Ms. Silverstein endured treatment for repeated infections, multiple rounds of skin cancer and a variety of other conditions relating to a weakened immune system, her husband said. The couple found themselves settling in for interminable waits in New York City hospital emergency rooms to deal with one complication or another on a monthly basis.
To check for signs of rejection, she had to undergo frequent heart biopsies in which doctors “run a catheter down through your blood vessels and pluck pieces of your heart out,” Mr. Silverstein said. “She had over 90 of them.”
After “Sick Girl” was published, Ms. Silverstein received reams of fan letters from other transplant recipients, hailing her for her courage in bringing to light the odd mix of joy and misery that can accompany life with a new organ — what she called the “gratitude paradox.”
She also attracted hate mail as a vocal critic of the health care industry. “Organ transplantation is mired in stagnant science and antiquated, imprecise medicine that fails patients and organ donors,” she wrote in her recent Times essay, adding that the daily use of transplant drugs over years or decades can cause a host of other life-threatening conditions, including diabetes, uncontrollable high blood pressure, kidney damage and cancer.
Despite that destabilizing regimen, Ms. Silverstein maintained a vigorous life, returning to finish law school after her first transplant, then practicing briefly before abandoning the profession to raise a son, Casey, and, eventually, to write.
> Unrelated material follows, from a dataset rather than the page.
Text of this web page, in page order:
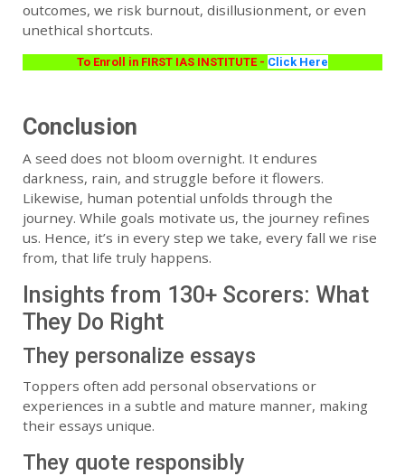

Amid a life of careful regimentation, including regular and intense exercise and adherence to a strict diet, avoiding even the smallest pat of butter or sip of alcohol, she took up the guitar and songwriting. Once, in the late 1990s, she appeared as a solo act at the Bottom Line nightclub in Greenwich Village.
In addition to her husband, Ms. Silverstein is survived by her son as well as her father and stepmother, Beverly Shorin. Her sister Jodie Hirsch died in 2020.